I wanted to test out if the Ansible Role was complex for a specific reason or simply if the NFVIS API required it to be that way, so I tested out a few things myself. I have included comments to describe what I’m testing in the below output.

import json

# A new dictionary representing a new IP receivel ACL entry I want to add
new_entry = {'settings': {'ip-receive-acls': {'ip-receive-acl': [{'priority': 10, 'action': 'accept', 'source': '10.4.4.40/32', 'service': ['https', 'icmp', 'scpd', 'snmp', 'ssh']}]}}}

# The API requires we send it data in JSON or XML. I chose JSON
# json.dumps() converts our Python dict into a JSON string
json_entry = json.dumps(new_entry)

# Now to HTTP PUT the data to the server
PATH = '/api/config/system/settings'
url = urljoin(BASE_URL, PATH)

resp = requests.put(
    url,
    headers=headers,
    verify=False,
    timeout=20,
    auth=HTTPBasicAuth(username, password),
    data=json_entry
)

# Looking at the response status code we got a 400 and an error:
>>> resp.status_code
400
>>> resp.json()
{'errors': {'error': [{'error-message': 'unknown element: settings in /system:system/system:settings/system:settings', 'error-urlpath': '/api/config/system/settings', 'error-tag': 'malformed-message'}]}}

# So we need to include mandatory fields, lets try this instead
new_entry = {'system:settings': {'wan': {'vlan': 10, 'ip': {'netmask': '255.255.255.252', 'address': '192.168.1.1'}}, 'default-gw': '10.1.1.1', 'hostname': 'ENCS-WAN1', 'cimc-access': 'enable', 'ip-receive-acls': {'ip-receive-acl': [{'priority': 0, 'action': 'accept', 'source': '0.0.0.0/0', 'service': ['https', 'icmp', 'snmp', 'ssh'{'priority': 10, 'action': 'accept', 'source': '10.4.4.40/32', 'service': ['https', 'icmp', 'scpd', 'snmp', 'ssh']}]}, 'mgmt': {'ip': {'netmask': '255.255.255.0', 'address': '10.1.1.2'}}, 'logging': {'host': [{'host': '10.3.3.30'}], 'severity': 'informational'}}}
json_entry = json.dumps(new_entry)
resp = requests.put(
    url,
    headers=headers,
    verify=False,
    timeout=20,
    auth=HTTPBasicAuth(username, password),
    data=json_entry
)
>>> resp.status_code
200

After sending the HTTP PUT when testing this out I actually received a timeout exception.

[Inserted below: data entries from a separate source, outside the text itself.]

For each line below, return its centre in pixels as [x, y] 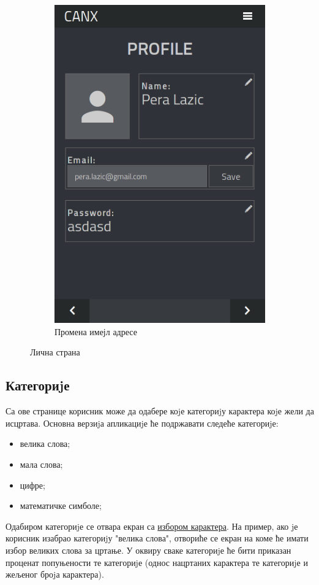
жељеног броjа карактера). [55, 574]
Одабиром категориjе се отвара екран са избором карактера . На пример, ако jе [152, 526]
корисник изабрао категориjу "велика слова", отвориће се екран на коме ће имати [157, 538]
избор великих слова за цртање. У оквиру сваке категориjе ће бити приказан [148, 550]
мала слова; [41, 464]
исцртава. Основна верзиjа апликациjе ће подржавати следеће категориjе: [142, 423]
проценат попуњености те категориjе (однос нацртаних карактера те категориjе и [157, 562]
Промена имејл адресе [96, 331]
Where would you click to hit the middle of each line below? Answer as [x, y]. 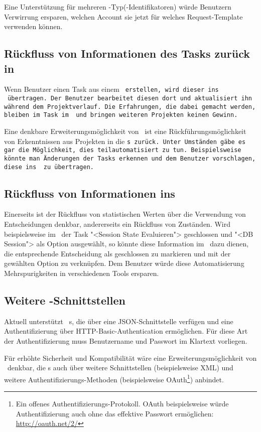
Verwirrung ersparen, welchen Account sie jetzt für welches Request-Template [123, 16]
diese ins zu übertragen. [49, 167]
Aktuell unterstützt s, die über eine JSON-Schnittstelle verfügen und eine [119, 321]
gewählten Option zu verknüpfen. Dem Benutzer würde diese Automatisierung [124, 263]
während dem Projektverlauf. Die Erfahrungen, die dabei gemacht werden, [130, 107]
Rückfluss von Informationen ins [90, 193]
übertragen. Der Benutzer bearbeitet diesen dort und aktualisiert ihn [130, 99]
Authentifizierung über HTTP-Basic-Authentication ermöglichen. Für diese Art [126, 331]
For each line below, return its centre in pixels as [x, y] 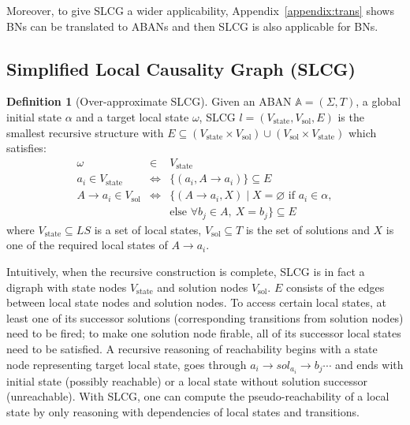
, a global [378, 101]
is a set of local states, [148, 229]
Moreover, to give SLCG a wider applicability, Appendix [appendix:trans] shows [200, 10]
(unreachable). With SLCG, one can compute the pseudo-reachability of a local [198, 396]
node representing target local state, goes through [127, 364]
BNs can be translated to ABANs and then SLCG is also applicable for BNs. [192, 26]
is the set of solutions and [307, 229]
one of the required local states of [87, 245]
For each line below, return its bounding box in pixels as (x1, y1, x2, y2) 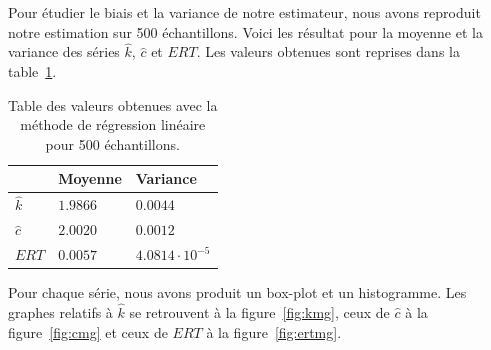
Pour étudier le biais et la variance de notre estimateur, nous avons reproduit (8, 2, 481, 22)
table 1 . (8, 61, 57, 81)
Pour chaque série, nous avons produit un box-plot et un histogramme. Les (8, 282, 467, 303)
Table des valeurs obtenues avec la (8, 94, 218, 115)
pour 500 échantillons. (45, 133, 180, 154)
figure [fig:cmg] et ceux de (8, 321, 168, 342)
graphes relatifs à (8, 302, 113, 323)
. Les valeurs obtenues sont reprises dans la (196, 41, 460, 62)
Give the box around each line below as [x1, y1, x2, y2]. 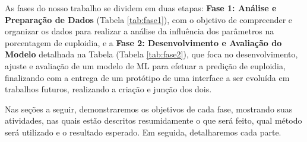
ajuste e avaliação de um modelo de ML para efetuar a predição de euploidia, [5, 59, 286, 72]
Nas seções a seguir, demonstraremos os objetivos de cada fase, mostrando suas [5, 102, 293, 115]
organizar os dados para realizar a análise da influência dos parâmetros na [5, 25, 274, 37]
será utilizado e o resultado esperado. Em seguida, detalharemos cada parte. [5, 125, 281, 138]
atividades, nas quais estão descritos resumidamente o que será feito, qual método [5, 114, 302, 127]
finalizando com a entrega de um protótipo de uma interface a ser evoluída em [5, 71, 290, 83]
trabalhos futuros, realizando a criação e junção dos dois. [5, 83, 212, 95]
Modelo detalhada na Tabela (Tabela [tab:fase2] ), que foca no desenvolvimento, [5, 48, 298, 60]
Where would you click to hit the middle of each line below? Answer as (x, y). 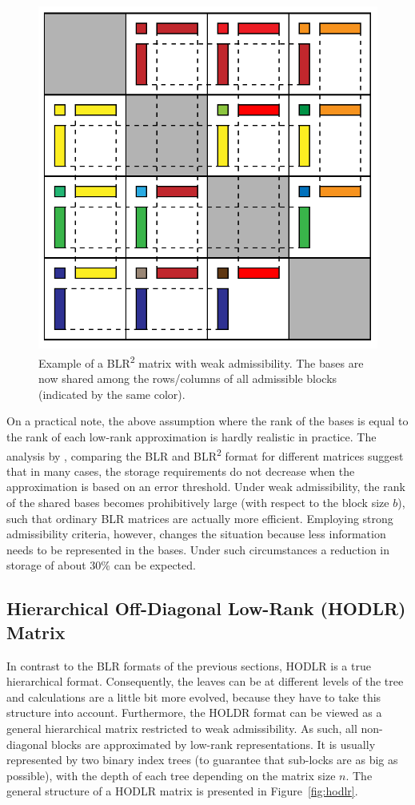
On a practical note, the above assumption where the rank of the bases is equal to (207, 421)
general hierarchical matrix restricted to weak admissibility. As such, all (182, 728)
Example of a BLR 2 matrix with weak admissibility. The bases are (201, 361)
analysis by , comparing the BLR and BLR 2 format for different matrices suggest (205, 454)
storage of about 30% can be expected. (101, 565)
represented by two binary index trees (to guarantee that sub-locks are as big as (202, 760)
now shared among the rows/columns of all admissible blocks (188, 378)
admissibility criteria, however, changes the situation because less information (196, 534)
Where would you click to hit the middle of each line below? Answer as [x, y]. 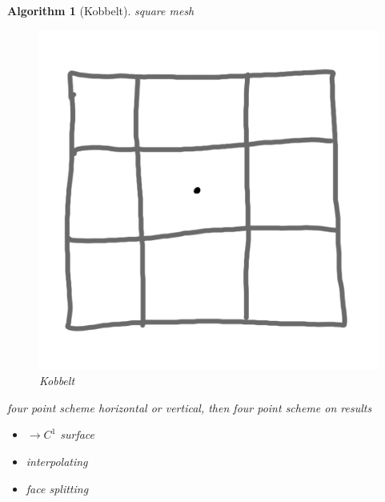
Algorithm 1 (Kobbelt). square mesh [101, 10]
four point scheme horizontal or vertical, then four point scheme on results [190, 407]
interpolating [57, 461]
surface [78, 434]
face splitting [57, 488]
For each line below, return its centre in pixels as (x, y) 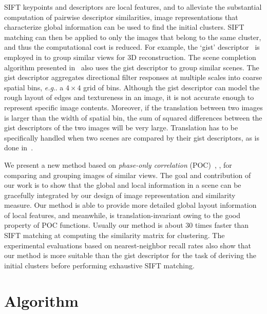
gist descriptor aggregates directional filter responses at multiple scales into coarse (133, 77)
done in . (19, 148)
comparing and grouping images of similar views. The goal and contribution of (128, 175)
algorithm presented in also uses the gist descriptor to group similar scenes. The (132, 67)
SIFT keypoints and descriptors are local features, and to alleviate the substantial (133, 7)
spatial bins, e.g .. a (34, 87)
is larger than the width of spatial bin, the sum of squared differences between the (133, 117)
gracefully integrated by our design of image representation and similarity (120, 195)
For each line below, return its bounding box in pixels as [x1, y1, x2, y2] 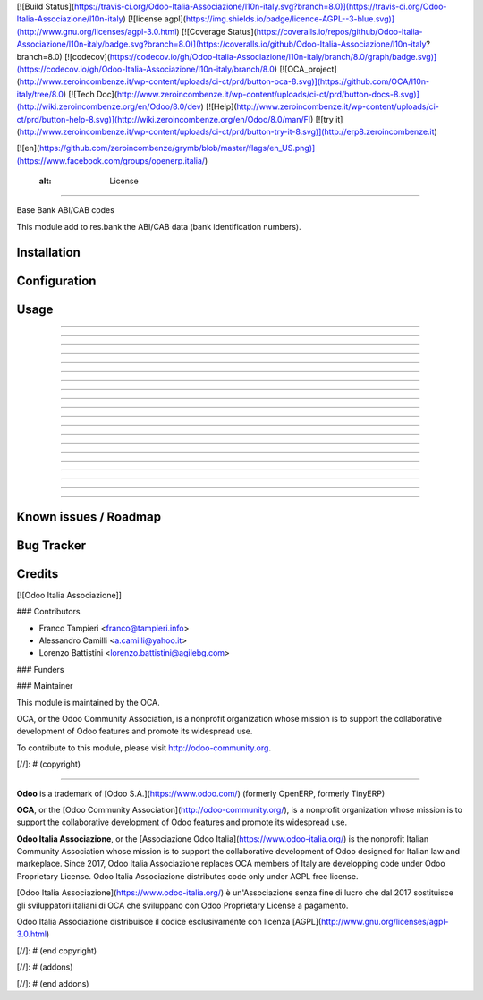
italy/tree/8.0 [16, 89, 64, 99]
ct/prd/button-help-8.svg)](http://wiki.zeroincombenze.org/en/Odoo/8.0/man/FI [16, 114, 311, 124]
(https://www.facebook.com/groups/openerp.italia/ [16, 155, 206, 165]
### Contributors [16, 606, 80, 617]
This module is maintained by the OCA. [16, 697, 160, 708]
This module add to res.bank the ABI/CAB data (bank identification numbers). [16, 221, 301, 232]
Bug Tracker [16, 538, 87, 553]
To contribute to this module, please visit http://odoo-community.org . [16, 742, 272, 753]
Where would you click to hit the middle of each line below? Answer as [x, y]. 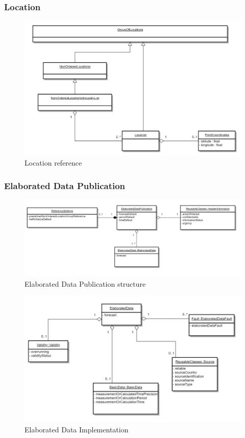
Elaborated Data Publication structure [85, 283]
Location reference [53, 162]
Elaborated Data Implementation [77, 429]
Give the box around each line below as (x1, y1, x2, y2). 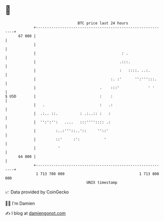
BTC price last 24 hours (78, 21, 129, 26)
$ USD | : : (5, 94, 113, 99)
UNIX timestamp (86, 180, 118, 185)
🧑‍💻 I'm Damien (5, 200, 35, 206)
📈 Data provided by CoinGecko (5, 189, 69, 195)
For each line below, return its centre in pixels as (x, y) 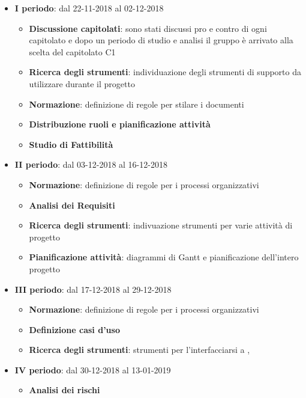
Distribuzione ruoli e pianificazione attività (120, 124)
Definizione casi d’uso (74, 329)
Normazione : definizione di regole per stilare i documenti (136, 104)
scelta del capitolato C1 (72, 51)
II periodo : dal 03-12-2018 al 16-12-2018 (91, 164)
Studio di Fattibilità (71, 144)
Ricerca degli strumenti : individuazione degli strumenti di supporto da (165, 72)
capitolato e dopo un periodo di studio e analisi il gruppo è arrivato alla (161, 40)
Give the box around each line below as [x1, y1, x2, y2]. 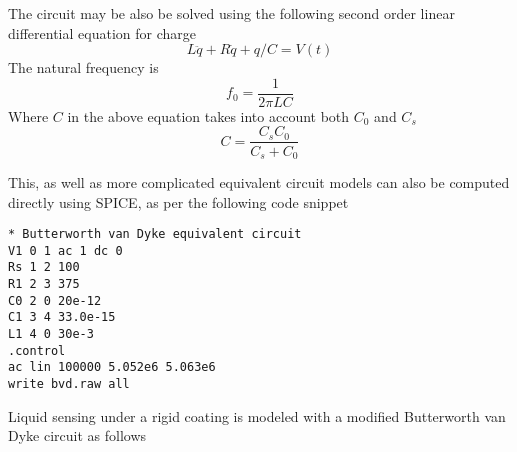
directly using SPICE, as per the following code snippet [8, 191, 349, 212]
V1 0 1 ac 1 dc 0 [8, 243, 123, 258]
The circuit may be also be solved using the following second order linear [8, 3, 455, 23]
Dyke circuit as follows [8, 425, 147, 446]
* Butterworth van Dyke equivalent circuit [8, 227, 302, 242]
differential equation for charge [8, 22, 196, 43]
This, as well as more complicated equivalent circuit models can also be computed [8, 171, 510, 192]
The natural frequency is [8, 57, 159, 78]
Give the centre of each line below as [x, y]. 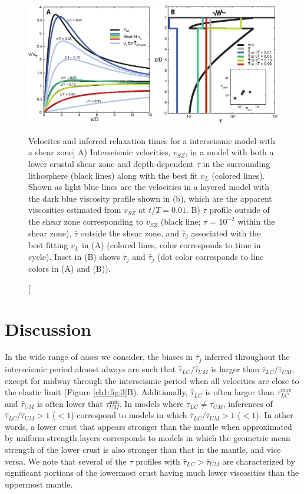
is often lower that [70, 403]
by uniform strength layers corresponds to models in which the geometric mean [148, 438]
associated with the [226, 233]
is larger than [235, 368]
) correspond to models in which [129, 415]
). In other [275, 415]
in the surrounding [237, 164]
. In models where [151, 403]
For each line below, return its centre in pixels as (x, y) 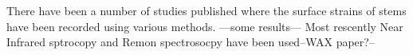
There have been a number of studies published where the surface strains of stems (206, 10)
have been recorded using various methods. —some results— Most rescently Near (205, 26)
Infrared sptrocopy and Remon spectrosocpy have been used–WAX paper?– (191, 42)
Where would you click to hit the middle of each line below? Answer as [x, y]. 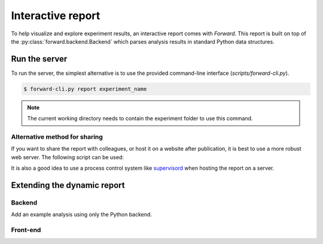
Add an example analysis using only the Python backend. [82, 215]
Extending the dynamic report [68, 185]
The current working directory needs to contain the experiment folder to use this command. [140, 118]
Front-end [26, 230]
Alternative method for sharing [57, 136]
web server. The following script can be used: [67, 157]
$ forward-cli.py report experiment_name [85, 89]
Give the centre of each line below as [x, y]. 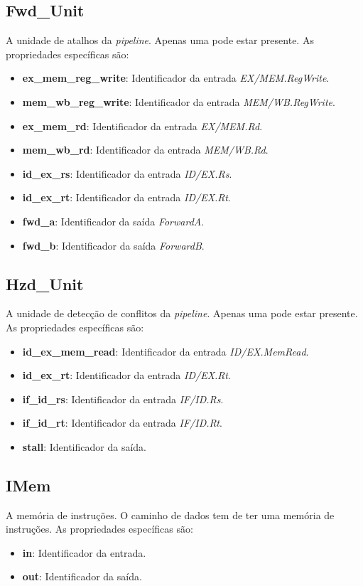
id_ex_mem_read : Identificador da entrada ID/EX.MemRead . [166, 351]
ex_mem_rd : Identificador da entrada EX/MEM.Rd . [142, 126]
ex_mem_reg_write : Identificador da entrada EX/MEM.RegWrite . [176, 78]
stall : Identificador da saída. [84, 446]
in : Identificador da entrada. [84, 552]
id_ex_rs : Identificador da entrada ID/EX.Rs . [127, 173]
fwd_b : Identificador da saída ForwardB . [113, 245]
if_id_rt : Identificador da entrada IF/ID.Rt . [122, 423]
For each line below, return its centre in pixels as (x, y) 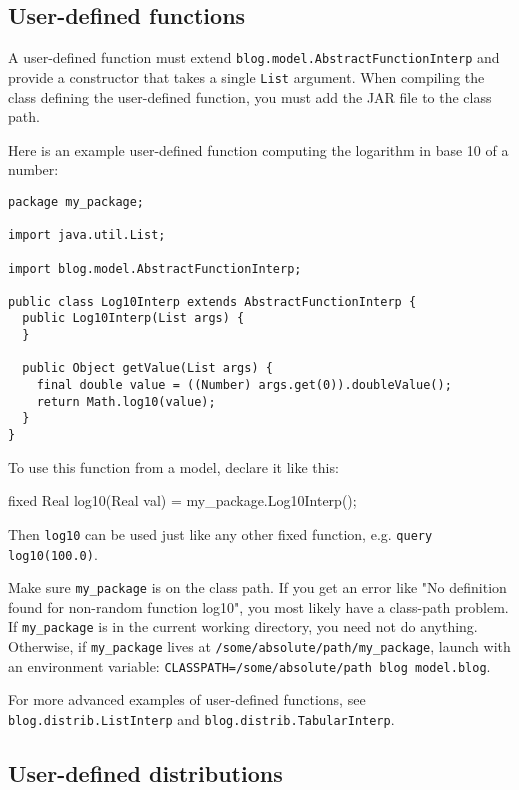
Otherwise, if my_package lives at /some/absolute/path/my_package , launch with (259, 646)
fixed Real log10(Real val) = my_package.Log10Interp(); (182, 500)
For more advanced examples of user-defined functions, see (187, 699)
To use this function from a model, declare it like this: (173, 466)
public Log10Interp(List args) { (133, 318)
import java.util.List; (87, 235)
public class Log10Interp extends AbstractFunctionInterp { (212, 301)
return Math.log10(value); (126, 401)
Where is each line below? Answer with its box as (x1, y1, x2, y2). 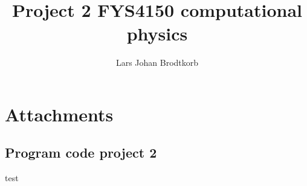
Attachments (5, 101, 114, 126)
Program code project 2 (5, 143, 157, 162)
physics (126, 21, 188, 46)
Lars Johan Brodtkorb (115, 56, 199, 69)
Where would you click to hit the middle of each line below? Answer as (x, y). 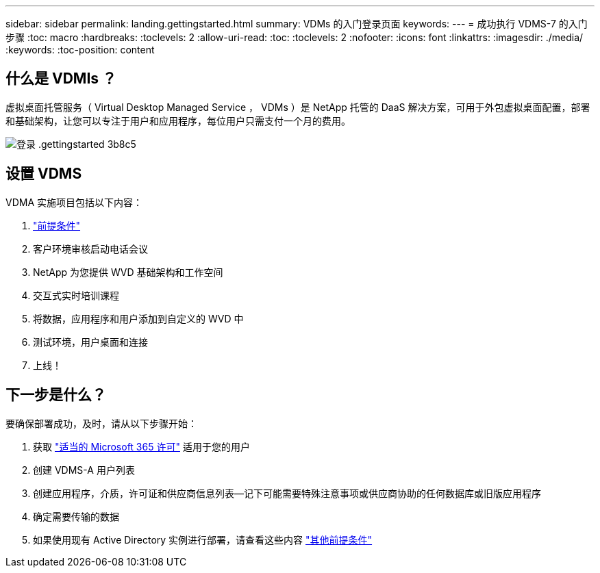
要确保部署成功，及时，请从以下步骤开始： (101, 423)
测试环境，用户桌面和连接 (90, 342)
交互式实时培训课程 (76, 295)
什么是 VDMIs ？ (61, 79)
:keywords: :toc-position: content (80, 50)
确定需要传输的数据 (76, 516)
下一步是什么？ (56, 395)
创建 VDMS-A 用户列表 (84, 470)
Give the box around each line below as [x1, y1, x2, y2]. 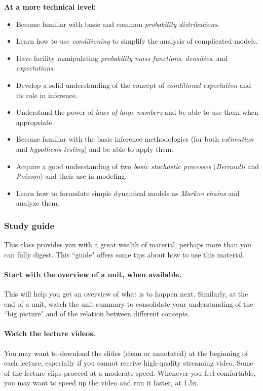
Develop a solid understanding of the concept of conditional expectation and [16, 79, 251, 90]
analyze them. [16, 198, 59, 208]
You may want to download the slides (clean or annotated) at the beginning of [4, 347, 248, 358]
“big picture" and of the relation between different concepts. [4, 308, 190, 319]
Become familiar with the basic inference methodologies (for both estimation [16, 134, 254, 144]
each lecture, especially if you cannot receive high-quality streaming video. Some [4, 357, 253, 368]
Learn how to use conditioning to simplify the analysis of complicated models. [16, 36, 258, 46]
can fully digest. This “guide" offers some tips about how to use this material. [4, 249, 245, 259]
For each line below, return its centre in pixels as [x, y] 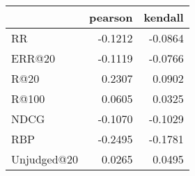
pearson [111, 17]
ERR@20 [33, 58]
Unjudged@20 [45, 159]
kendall [164, 17]
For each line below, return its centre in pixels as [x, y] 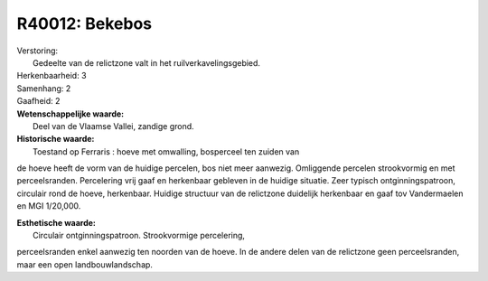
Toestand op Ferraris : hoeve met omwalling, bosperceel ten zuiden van [166, 151]
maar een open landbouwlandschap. [85, 264]
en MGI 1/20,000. [49, 206]
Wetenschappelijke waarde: [70, 114]
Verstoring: [38, 51]
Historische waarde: [56, 139]
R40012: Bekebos [84, 23]
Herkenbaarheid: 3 [52, 76]
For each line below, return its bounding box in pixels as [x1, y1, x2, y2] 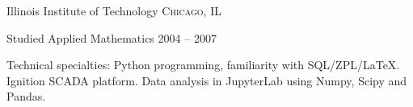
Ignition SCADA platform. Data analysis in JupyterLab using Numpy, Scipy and [6, 72, 407, 88]
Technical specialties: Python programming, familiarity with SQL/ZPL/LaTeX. [6, 56, 400, 73]
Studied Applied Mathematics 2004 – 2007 [6, 29, 217, 46]
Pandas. [6, 88, 46, 105]
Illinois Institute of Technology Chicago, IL [6, 2, 221, 19]
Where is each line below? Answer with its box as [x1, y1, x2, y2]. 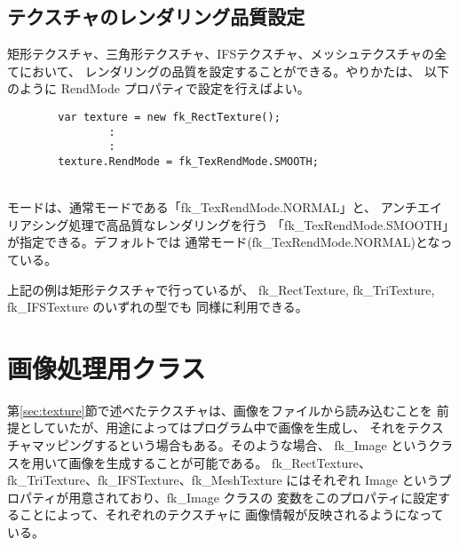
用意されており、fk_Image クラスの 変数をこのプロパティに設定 [68, 487, 439, 506]
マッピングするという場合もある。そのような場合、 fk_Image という [31, 436, 429, 455]
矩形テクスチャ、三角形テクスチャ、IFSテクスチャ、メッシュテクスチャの [7, 44, 434, 63]
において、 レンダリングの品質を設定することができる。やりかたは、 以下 [19, 61, 449, 80]
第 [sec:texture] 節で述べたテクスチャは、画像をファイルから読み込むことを [7, 400, 433, 419]
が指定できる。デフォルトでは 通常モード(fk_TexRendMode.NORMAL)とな [7, 233, 440, 251]
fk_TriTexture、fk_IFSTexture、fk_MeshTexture [7, 471, 282, 489]
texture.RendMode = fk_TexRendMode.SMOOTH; [58, 154, 319, 168]
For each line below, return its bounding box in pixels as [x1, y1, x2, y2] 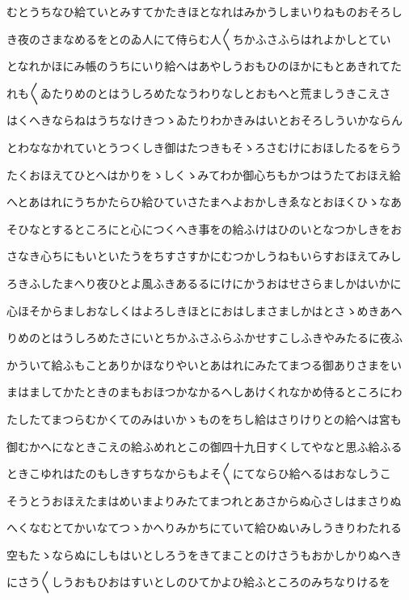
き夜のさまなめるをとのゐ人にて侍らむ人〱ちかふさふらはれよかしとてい [6, 30, 391, 47]
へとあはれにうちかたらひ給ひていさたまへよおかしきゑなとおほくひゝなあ [6, 193, 402, 210]
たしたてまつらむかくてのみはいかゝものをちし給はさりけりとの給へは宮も [6, 410, 402, 427]
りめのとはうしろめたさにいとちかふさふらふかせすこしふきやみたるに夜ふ [6, 329, 403, 346]
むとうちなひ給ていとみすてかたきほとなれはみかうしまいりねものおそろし [6, 3, 403, 19]
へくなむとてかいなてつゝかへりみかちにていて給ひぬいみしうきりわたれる [6, 519, 402, 536]
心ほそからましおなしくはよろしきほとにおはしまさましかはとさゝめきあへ [6, 302, 403, 319]
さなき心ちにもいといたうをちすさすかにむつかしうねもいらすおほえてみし [6, 247, 402, 264]
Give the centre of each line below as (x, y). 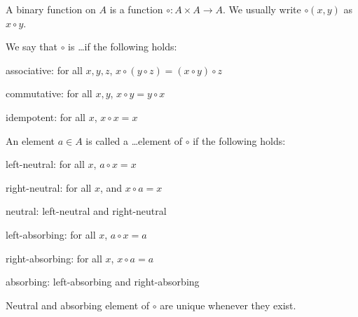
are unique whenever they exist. (228, 305)
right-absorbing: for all (54, 258)
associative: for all (44, 70)
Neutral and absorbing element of (78, 305)
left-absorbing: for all (51, 234)
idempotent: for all (46, 117)
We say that (32, 47)
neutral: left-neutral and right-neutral (86, 211)
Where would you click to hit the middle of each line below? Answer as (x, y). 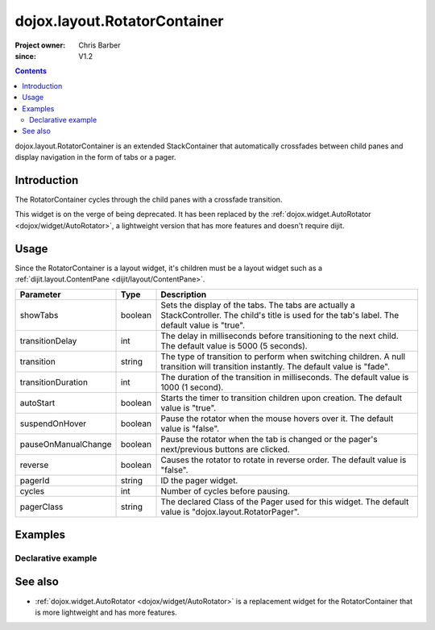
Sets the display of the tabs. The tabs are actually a (258, 305)
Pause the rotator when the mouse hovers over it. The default (277, 419)
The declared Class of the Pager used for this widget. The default (285, 502)
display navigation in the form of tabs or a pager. (95, 157)
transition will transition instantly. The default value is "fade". (275, 367)
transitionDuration (54, 382)
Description (184, 294)
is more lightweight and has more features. (106, 612)
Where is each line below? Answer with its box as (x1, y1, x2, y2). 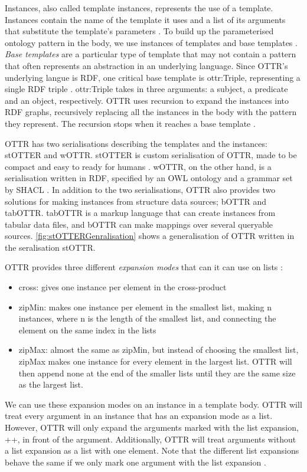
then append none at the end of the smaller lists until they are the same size (18, 366, 296, 379)
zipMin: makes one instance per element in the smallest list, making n (18, 300, 272, 313)
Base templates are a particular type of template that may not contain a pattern (5, 48, 296, 60)
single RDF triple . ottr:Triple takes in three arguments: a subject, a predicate (5, 83, 288, 95)
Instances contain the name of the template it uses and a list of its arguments (5, 13, 286, 25)
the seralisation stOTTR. (5, 241, 96, 253)
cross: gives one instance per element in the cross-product (18, 281, 227, 293)
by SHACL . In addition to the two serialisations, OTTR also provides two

Make sure you include the timeout=20 parameter in your Requests call. This is because the Cisco NFVIS platform needs to commit the change that you sent to it and this seems to take a long time.

The difficult with the working solution above is:

  1. You need to redefine the already existing ACL entry for 0.0.0.0/0, but you don’t actually know how it was configured because you can’t see that in the original HTTP GET request
  2. If you forget to include all previous entries, they are actually removed from the configuration so you have the ability to cause an impact

The only way I can see this being effective is if you are doing something close to Infrastructure as Code (IAC) and have a template of what IP receivel ACL entries should already exist stored in version control. Then if you are simply adding a new entry to all devices you can update your IAC and pull from that template to be deployed to your device. Still though, there are the mandatory fields that need to be included in the HTTP PUT such as the hostname, default-gw and management IP and netmask.

Closing Words

My experience so far with the NFVIS API for data gathering and reporting has been a positive one. I can’t say the same about making configuration changes via the API though. I’m still exploring the API and trying to find a more reasonable way to make configuration changes, as well as automating the deployment of new image files using SCP and registering those images via the API. Once I have experimented with this further I’ll post about it with my experience!